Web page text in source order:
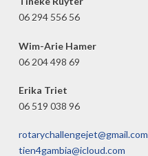
06 294 556 56
Wim-Arie Hamer
06 204 498 69
Erika Triet
06 519 038 96
rotarychallengejet@gmail.com
tien4gambia@icloud.com
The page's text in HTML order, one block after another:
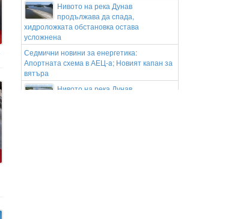
Нивото на река Дунав
продължава да спада,
хидроложката обстановка остава
усложнена
Седмични новини за енергетика:
Апортната схема в АЕЦ-a; Новият капан за
вятъра
Нивото на река Дунав
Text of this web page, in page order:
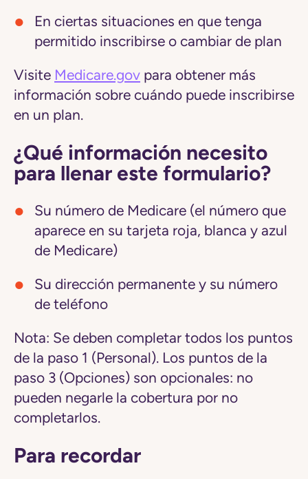
En ciertas situaciones en que tenga
permitido inscribirse o cambiar de plan
Visite Medicare.gov para obtener más
información sobre cuándo puede inscribirse
en un plan.
¿Qué información necesito
para llenar este formulario?
Su número de Medicare (el número que
aparece en su tarjeta roja, blanca y azul
de Medicare)
Su dirección permanente y su número
de teléfono
Nota: Se deben completar todos los puntos
de la paso 1 (Personal). Los puntos de la
paso 3 (Opciones) son opcionales: no
pueden negarle la cobertura por no
completarlos.
Para recordar
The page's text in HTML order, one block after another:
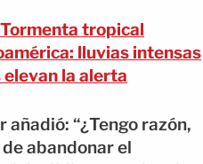
Tormenta tropical
lluvias intensas
la alerta
“¿Tengo razón,
abandonar el
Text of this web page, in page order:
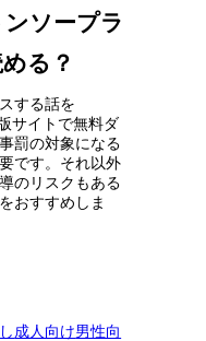
ソープラ
る？
する話を
サイトで無料ダ
罰の対象になる
です。それ以外
のリスクもある
おすすめしま
成人向け男性向
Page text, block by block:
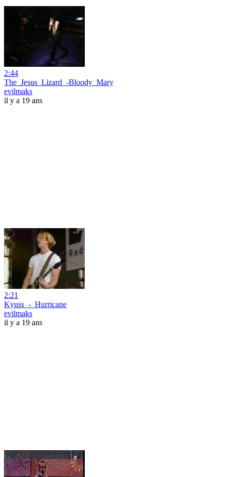
2:44
The_Jesus_Lizard_-Bloody_Mary
evilmaks
il y a 19 ans
2:21
Kyuss_-_Hurricane
evilmaks
il y a 19 ans
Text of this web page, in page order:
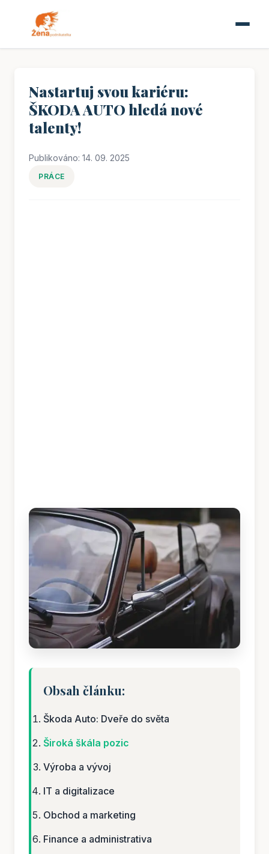
Nastartuj svou kariéru:
ŠKODA AUTO hledá nové
talenty!
Publikováno: 14. 09. 2025
PRÁCE
Obsah článku:
Škoda Auto: Dveře do světa
Široká škála pozic
Výroba a vývoj
IT a digitalizace
Obchod a marketing
Finance a administrativa
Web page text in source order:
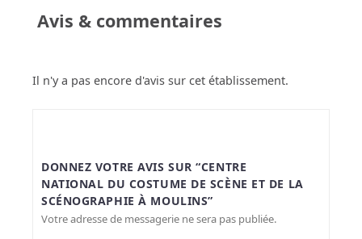
Avis & commentaires
Il n'y a pas encore d'avis sur cet établissement.
DONNEZ VOTRE AVIS SUR “CENTRE
NATIONAL DU COSTUME DE SCÈNE ET DE LA
SCÉNOGRAPHIE À MOULINS”
Votre adresse de messagerie ne sera pas publiée.
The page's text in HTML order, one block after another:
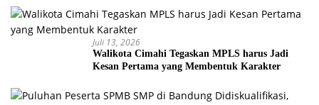
Juli 13, 2026
Walikota Cimahi Tegaskan MPLS harus Jadi
Kesan Pertama yang Membentuk Karakter
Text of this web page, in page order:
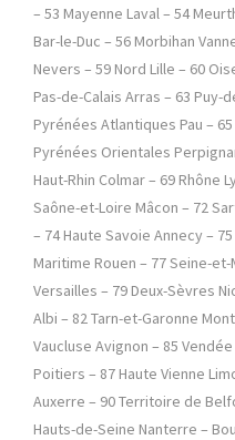
– 53 Mayenne Laval – 54
Bar-le-Duc – 56 Morbihan
Nevers – 59 Nord Lille – 60
Pas-de-Calais Arras – 63
Pyrénées Atlantiques Pau –
Pyrénées Orientales
Haut-Rhin Colmar – 69 Rhône
Saône-et-Loire Mâcon – 72
– 74 Haute Savoie Annecy –
Maritime Rouen – 77 Seine-
Versailles – 79 Deux-Sèvres
Albi – 82 Tarn-et-Garonne
Vaucluse Avignon – 85
Poitiers – 87 Haute Vienne
Auxerre – 90 Territoire de
Hauts-de-Seine Nanterre –
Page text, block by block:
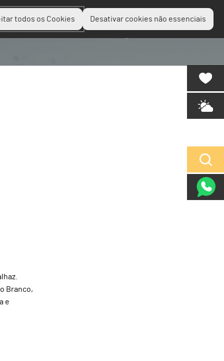
todos os Cookies Desativar cookies não essenciais
Planear Descobrir
Branco,
e
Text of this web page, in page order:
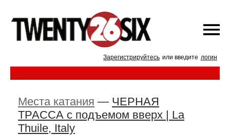
Зарегистрируйтесь или введите логин
Места катания — ЧЕРНАЯ
ТРАССА с подъемом вверх | La
Thuile, Italy
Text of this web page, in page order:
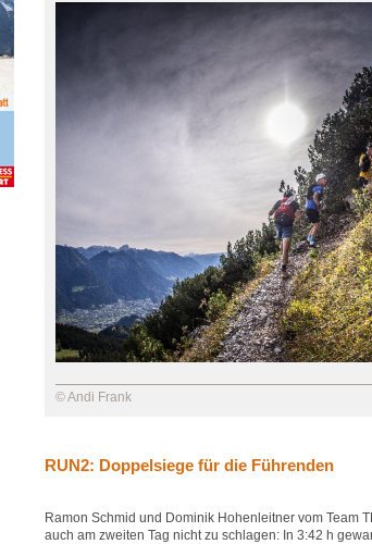
© Andi Frank
RUN2: Doppelsiege für die Führenden
Ramon Schmid und Dominik Hohenleitner vom Team
auch am zweiten Tag nicht zu schlagen: In 3:42 h
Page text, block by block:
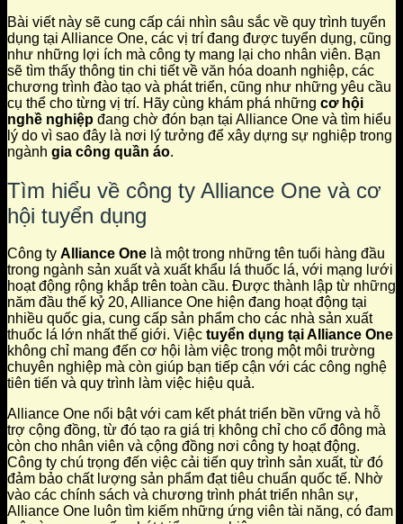
Bài viết này sẽ cung cấp cái nhìn sâu sắc về quy trình tuyển
dụng tại Alliance One, các vị trí đang được tuyển dụng, cũng
như những lợi ích mà công ty mang lại cho nhân viên. Bạn
sẽ tìm thấy thông tin chi tiết về văn hóa doanh nghiệp, các
chương trình đào tạo và phát triển, cũng như những yêu cầu
cụ thể cho từng vị trí. Hãy cùng khám phá những cơ hội
nghề nghiệp đang chờ đón bạn tại Alliance One và tìm hiểu
lý do vì sao đây là nơi lý tưởng để xây dựng sự nghiệp trong
ngành gia công quần áo.
Tìm hiểu về công ty Alliance One và cơ
hội tuyển dụng
Công ty Alliance One là một trong những tên tuổi hàng đầu
trong ngành sản xuất và xuất khẩu lá thuốc lá, với mạng lưới
hoạt động rộng khắp trên toàn cầu. Được thành lập từ những
năm đầu thế kỷ 20, Alliance One hiện đang hoạt động tại
nhiều quốc gia, cung cấp sản phẩm cho các nhà sản xuất
thuốc lá lớn nhất thế giới. Việc tuyển dụng tại Alliance One
không chỉ mang đến cơ hội làm việc trong một môi trường
chuyên nghiệp mà còn giúp bạn tiếp cận với các công nghệ
tiên tiến và quy trình làm việc hiệu quả.
Alliance One nổi bật với cam kết phát triển bền vững và hỗ
trợ cộng đồng, từ đó tạo ra giá trị không chỉ cho cổ đông mà
còn cho nhân viên và cộng đồng nơi công ty hoạt động.
Công ty chú trọng đến việc cải tiến quy trình sản xuất, từ đó
đảm bảo chất lượng sản phẩm đạt tiêu chuẩn quốc tế. Nhờ
vào các chính sách và chương trình phát triển nhân sự,
Alliance One luôn tìm kiếm những ứng viên tài năng, có đam
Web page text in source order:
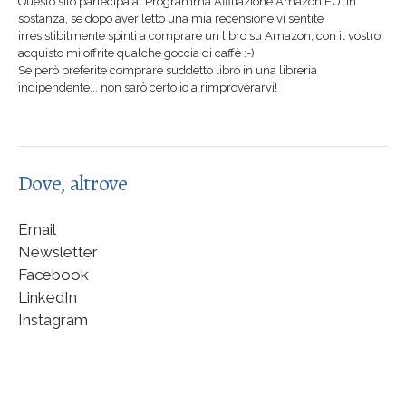
sostanza, se dopo aver letto una mia recensione vi sentite
irresistibilmente spinti a comprare un libro su Amazon, con il vostro
acquisto mi offrite qualche goccia di caffè :-)
Se però preferite comprare suddetto libro in una libreria
indipendente... non sarò certo io a rimproverarvi!
Dove, altrove
Email
Newsletter
Facebook
LinkedIn
Instagram
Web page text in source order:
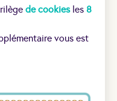
de cookiesles 8
vous est
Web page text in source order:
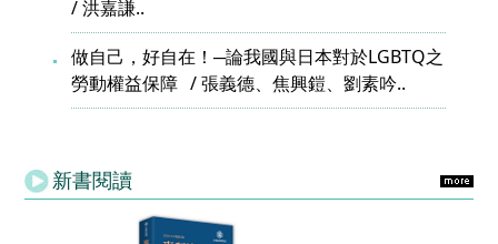
洪嘉謙..
做自己，好自在！─論我國與日本對於LGBTQ之
勞動權益保障
張義德、焦興鎧、劉素吟..
新書閱讀
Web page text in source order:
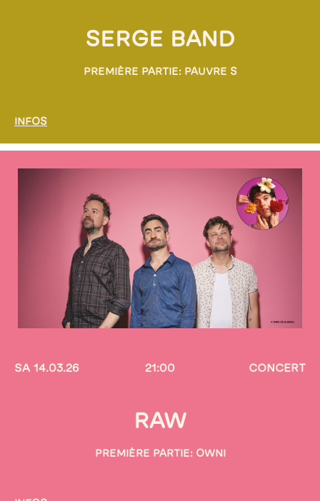
SERGE BAND
PREMIÈRE PARTIE: PAUVRE S
INFOS
SA 14.03.26 21:00 CONCERT
RAW
PREMIÈRE PARTIE: OWNI
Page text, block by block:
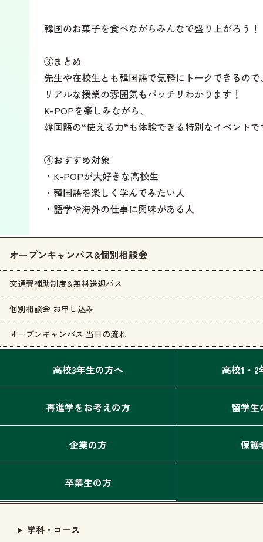
韓国のお菓子を食べながらみんなで盛り上がろう！
③まとめ
先生や在校生とも韓国語で気軽にトークできるので
リアルな授業の雰囲気もバッチリわかります！
K-POPを楽しみながら、
韓国語の“使える力”も体験できる特別なイベントで
④おすすめ対象
・K-POPが大好きな高校生
・韓国語を楽しく学んでみたい人
・語学や海外の仕事に興味がある人
オープンキャンパス&個別相談会
交通費補助制度&無料送迎バス
個別相談会 お申し込み
オープンキャンパス 当日の流れ
高校3年生の方へ 高校1・2
再進学をお考えの方 留学生
企業の方 保護
卒業生の方
学科・コース
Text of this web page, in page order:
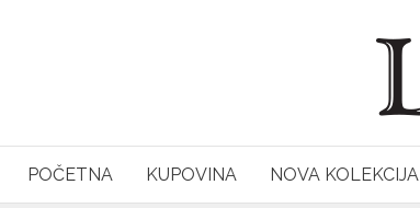
POČETNA KUPOVINA NOVA KOLEKCIJA
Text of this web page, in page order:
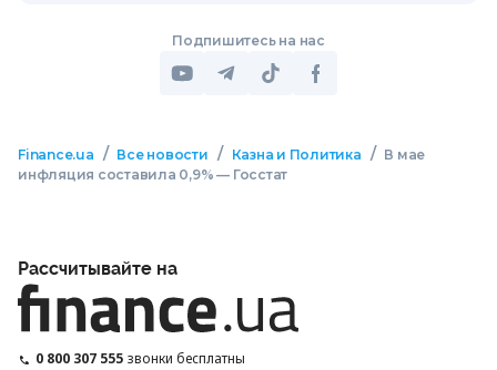
Подпишитесь на нас
Finance.ua / Все новости / Казна и Политика / В мае
инфляция составила 0,9% — Госстат
Рассчитывайте на
0 800 307 555 звонки бесплатны
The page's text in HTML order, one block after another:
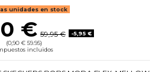
unidades en stock
€ 59,95 €
-5,95 €
(0,90 € 59.95)
incluidos
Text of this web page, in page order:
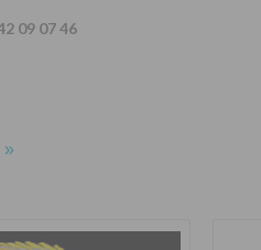
09 07 46
»
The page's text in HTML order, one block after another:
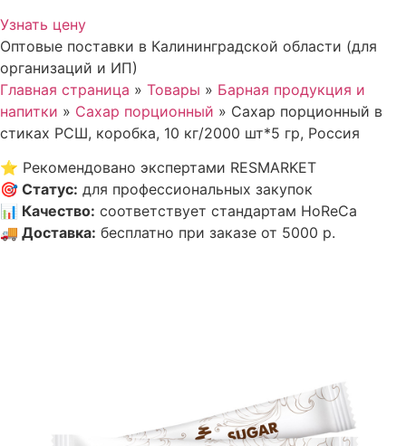
Узнать цену
Оптовые поставки в Калининградской области (для
организаций и ИП)
Главная страница » Товары » Барная продукция и
напитки » Сахар порционный » Сахар порционный в
стиках РСШ, коробка, 10 кг/2000 шт*5 гр, Россия
⭐ Рекомендовано экспертами RESMARKET
🎯 Статус: для профессиональных закупок
📊 Качество: соответствует стандартам HoReCa
🚚 Доставка: бесплатно при заказе от 5000 р.
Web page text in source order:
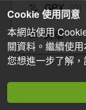
GPX (0)
文章 (11)
Cookie 使用同意
本網站使用
關資料。繼續使
您想進一步了解

= EXERCISE GOAL =
Above are the records; copy from them only the lines starting at the one containing "Рассчитывайте на" and ending at the one containing "Рекомендовано экспертами RESMARKET", exactly and without pictures.

= SOLUTION TO THE PROBLEM =
Рассчитывайте на
0 800 307 555 звонки бесплатны
The page's text in HTML order, one block after another:
unidades en stock
€ 59,95 €
-5,95 €
(0,90 € 59.95)
incluidos
Text of this web page, in page order:
09 07 46
»
The page's text in HTML order, one block after another:
Узнать цену
Оптовые поставки в Калининградской области (для
организаций и ИП)
Главная страница » Товары » Барная продукция и
напитки » Сахар порционный » Сахар порционный в
стиках РСШ, коробка, 10 кг/2000 шт*5 гр, Россия
⭐ Рекомендовано экспертами RESMARKET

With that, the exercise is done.